Jean-Michel Espitallier, Vannina Maestri, Jacques Sivan & leurs complices, Java 1989-2006 : l’anthologie, Flammarion, en librairie depuis le 25 février 2026, 492 pages, 28 €, ISBN : 978-2-0804-3707-5.
[Sur AOC (lecture gratuite en laissant son adresse mail), lire l’entretien de Jean-Michel Espitallier avec Fabrice Thumerel, paru le 22 mars 2025 : « La poésie nous paraissait une chose trop sérieuse pour la laisser entre les mains de gens trop sérieux »]
En ce premier versant d’un siècle qu’on n’ose dire « nouveau », dans la mesure où les milieux culturels du moderne Occident voient le triomphe d’une révolution conservatrice, tandis que dans l’espace poétique français se sont imposées des formes lyrico-ombilicales, on aimerait croire que la parution d’une telle anthologie et la nomination de Jean-Michel Espitallier à la présidence de la Commission Poésie du CNL marquent un nouvel élan. Car, avec cette somme regroupant plus de quatre-vingts écrivains et enrichie grâce à la reproduction de nombreux documents d’époque, c’est tout un monde créatif qui reprend vie : sans verser dans la nostalgie, quelle fraîcheur se dégage de cette revue postmoderne qui s’est différenciée des dernières avant-gardes façon Tel quel (1960-1982) et TXT (1969-1993) par son refus de l’esprit de sérieux, son abandon d’un certain théorrisme et de la forme même de la revue groupusculaire ! Il s’agit bien de faire la guérilla, certes, mais à la manière de Pinocchio et sans oublier « la farce-et-attrape »…

Les trois fondateurs : Jean-Michel Espitallier, Jacques Sivan et Vannina Maestri.

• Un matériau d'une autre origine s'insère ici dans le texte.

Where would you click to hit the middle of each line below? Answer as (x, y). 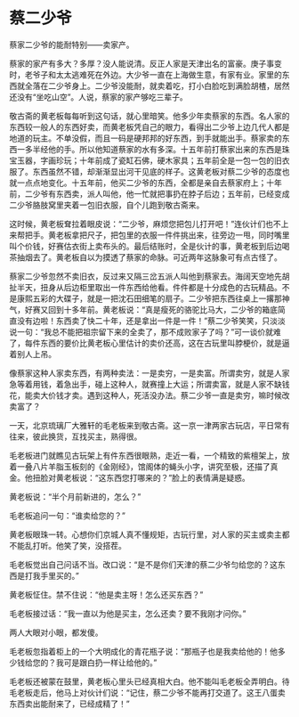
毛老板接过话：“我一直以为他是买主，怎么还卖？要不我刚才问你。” (128, 613)
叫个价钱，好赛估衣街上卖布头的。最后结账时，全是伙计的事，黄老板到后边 (145, 246)
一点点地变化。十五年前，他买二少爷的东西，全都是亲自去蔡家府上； (141, 183)
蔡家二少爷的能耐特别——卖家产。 (72, 45)
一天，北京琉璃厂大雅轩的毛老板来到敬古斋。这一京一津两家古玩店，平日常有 (149, 425)
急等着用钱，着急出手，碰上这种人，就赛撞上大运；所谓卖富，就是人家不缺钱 (149, 384)
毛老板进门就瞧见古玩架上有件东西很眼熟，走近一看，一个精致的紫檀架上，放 (149, 455)
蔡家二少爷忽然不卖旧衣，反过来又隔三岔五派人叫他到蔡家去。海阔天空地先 (145, 276)
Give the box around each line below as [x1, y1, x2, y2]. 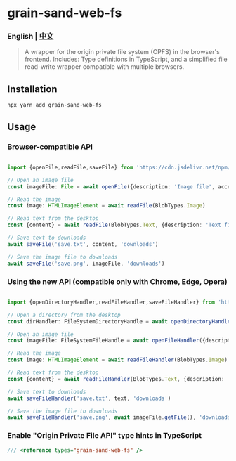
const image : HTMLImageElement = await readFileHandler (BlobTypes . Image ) [7, 356, 228, 363]
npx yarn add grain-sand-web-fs [7, 102, 102, 109]
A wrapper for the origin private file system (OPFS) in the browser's [24, 48, 220, 56]
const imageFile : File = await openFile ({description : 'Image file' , [7, 183, 216, 190]
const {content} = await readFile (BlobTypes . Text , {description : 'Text [7, 221, 221, 229]
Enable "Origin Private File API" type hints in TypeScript [7, 431, 202, 441]
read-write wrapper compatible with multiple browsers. [24, 63, 185, 71]
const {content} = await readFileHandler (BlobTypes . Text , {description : [7, 375, 225, 382]
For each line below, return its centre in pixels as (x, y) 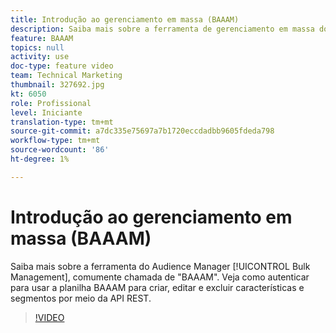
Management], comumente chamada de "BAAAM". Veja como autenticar (160, 277)
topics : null (37, 47)
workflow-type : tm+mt (55, 141)
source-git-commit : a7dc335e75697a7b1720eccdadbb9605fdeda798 (142, 131)
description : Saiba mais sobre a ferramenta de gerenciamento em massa (162, 29)
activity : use (40, 57)
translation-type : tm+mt (62, 122)
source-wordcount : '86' (60, 150)
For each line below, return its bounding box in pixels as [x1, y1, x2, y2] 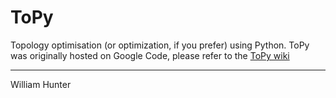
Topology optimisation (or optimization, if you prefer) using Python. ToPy [10, 39, 310, 51]
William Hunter [10, 78, 72, 90]
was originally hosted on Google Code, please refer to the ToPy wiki [10, 49, 290, 61]
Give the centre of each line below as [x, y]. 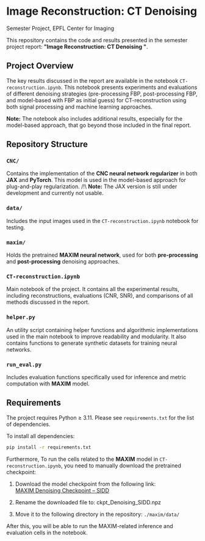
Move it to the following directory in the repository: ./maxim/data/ [97, 514]
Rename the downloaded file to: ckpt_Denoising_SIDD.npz [88, 502]
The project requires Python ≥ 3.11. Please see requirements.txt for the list [100, 417]
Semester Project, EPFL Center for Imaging [60, 28]
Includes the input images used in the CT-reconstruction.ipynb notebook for [103, 221]
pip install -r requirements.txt [49, 447]
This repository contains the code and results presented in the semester [97, 40]
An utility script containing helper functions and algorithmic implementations [102, 330]
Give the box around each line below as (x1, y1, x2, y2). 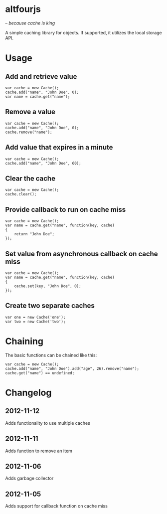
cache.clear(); (5, 192, 37, 197)
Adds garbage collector (5, 475, 54, 482)
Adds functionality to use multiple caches (5, 420, 91, 426)
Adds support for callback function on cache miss (5, 503, 108, 509)
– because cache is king (5, 20, 55, 26)
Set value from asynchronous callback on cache (5, 249, 158, 258)
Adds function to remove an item (5, 448, 72, 454)
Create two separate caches (5, 302, 95, 310)
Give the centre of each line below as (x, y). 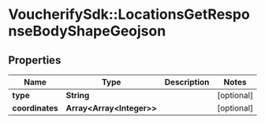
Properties (35, 60)
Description (187, 82)
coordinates (35, 108)
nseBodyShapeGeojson (87, 31)
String (78, 95)
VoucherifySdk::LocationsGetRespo (129, 15)
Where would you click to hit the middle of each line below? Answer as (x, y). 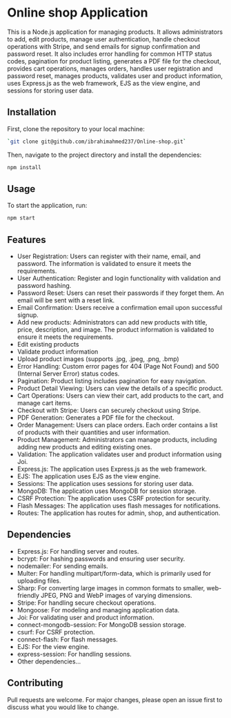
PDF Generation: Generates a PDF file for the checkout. (96, 418)
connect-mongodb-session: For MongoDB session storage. (101, 624)
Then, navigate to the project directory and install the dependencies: (104, 155)
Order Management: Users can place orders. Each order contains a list (118, 425)
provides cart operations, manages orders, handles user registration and (110, 68)
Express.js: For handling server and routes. (78, 551)
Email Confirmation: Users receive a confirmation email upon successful (120, 308)
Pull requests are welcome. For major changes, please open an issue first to (115, 699)

En 1989, Jean-Michel Espitallier et Jacques Sivan (1955-2016), tous deux vite rejoints par Vannina Maestri, se lancent dans ce qu’ils n’imaginent pas être une longue aventure qui marquera l’histoire de la poésie contemporaine : Java, ce sera 28 numéros (dont cinq doubles) en une bonne quinzaine d’années (1989-2005). Ce semestriel qui obtiendra en 1998 le Prix de la revue de création se distingue d’emblée par son titre, empreint de légèreté : à l’enseigne JAVA, on n’est pas sérieux quand on a trente ans… On y danse, on y danse… tous en rond. Point. Mais est-ce une carmagnole littéraire en cette fin de siècle où l’on commémore en grande pompe le bicentenaire de
la Révolution française ? Autrement dit, la France littéraire s’emmerde-t-elle à ce point qu’il faille la faire danser ? À qui fait-on danser la carmagnole ? D’emblée, le ton est donné, avec un programme minimum : « Si créer une revue relève forcément du « faire », disons sans ambages qu’il sera ici question de « faire la java ». Et si dans le « faire » il y a forcément la notion de lieu, il va sans dire que dans « faire la java », c’est la multiplicité des lieux de paroles qui fera Java. » Et le moins que l’on puisse dire, c’est que les premières livraisons affichent une désinvolture certaine : « revue de mauvais genre », « Revue garantie sans couenne », « revue qui met les boules »…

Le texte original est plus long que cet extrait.